(Dataset excerpts)
———

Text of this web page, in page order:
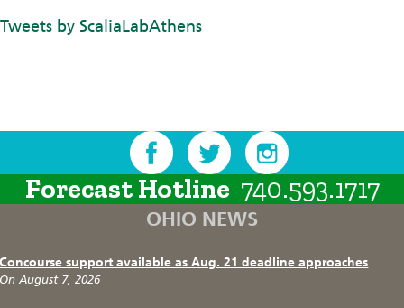
Tweets by ScaliaLabAthens
Forecast Hotline 740.593.1717
OHIO NEWS
Concourse support available as Aug. 21 deadline approaches
On August 7, 2026
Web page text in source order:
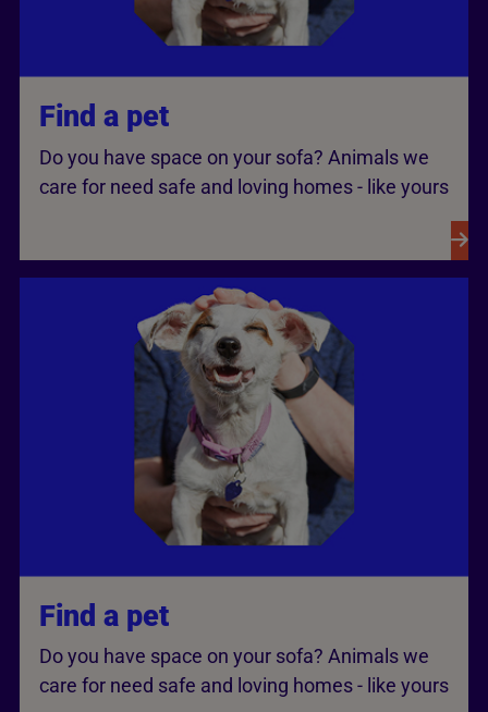
Find a pet
Do you have space on your sofa? Animals we
care for need safe and loving homes - like yours
Find a pet
Do you have space on your sofa? Animals we
care for need safe and loving homes - like yours
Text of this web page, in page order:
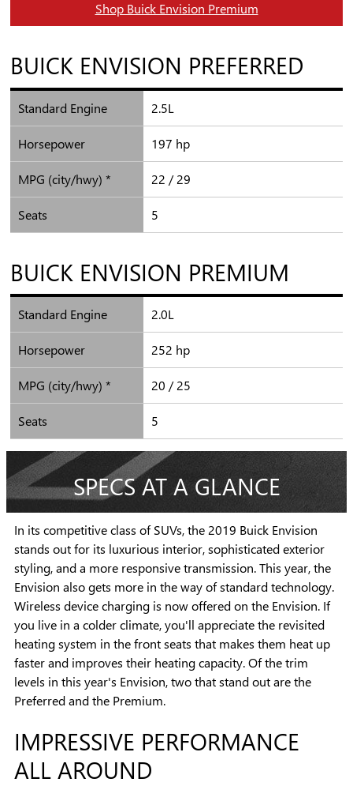
Shop Buick Envision Premium
BUICK ENVISION PREFERRED
Standard Engine 2.5L
Horsepower 197 hp
MPG (city/hwy) * 22 / 29
Seats 5
BUICK ENVISION PREMIUM
Standard Engine 2.0L
Horsepower 252 hp
MPG (city/hwy) * 20 / 25
Seats 5
SPECS AT A GLANCE
In its competitive class of SUVs, the 2019 Buick Envision
stands out for its luxurious interior, sophisticated exterior
styling, and a more responsive transmission. This year, the
Envision also gets more in the way of standard technology.
Wireless device charging is now offered on the Envision. If
you live in a colder climate, you'll appreciate the revisited
heating system in the front seats that makes them heat up
faster and improves their heating capacity. Of the trim
levels in this year's Envision, two that stand out are the
Preferred and the Premium.
IMPRESSIVE PERFORMANCE
ALL AROUND

———

TRY IT:
Which lines run from the one containing "Preferred and the Premium." to the end of the entries above? Print them exactly, both ends included, and nothing else.

SOLUTION BELOW:
Preferred and the Premium.
IMPRESSIVE PERFORMANCE
ALL AROUND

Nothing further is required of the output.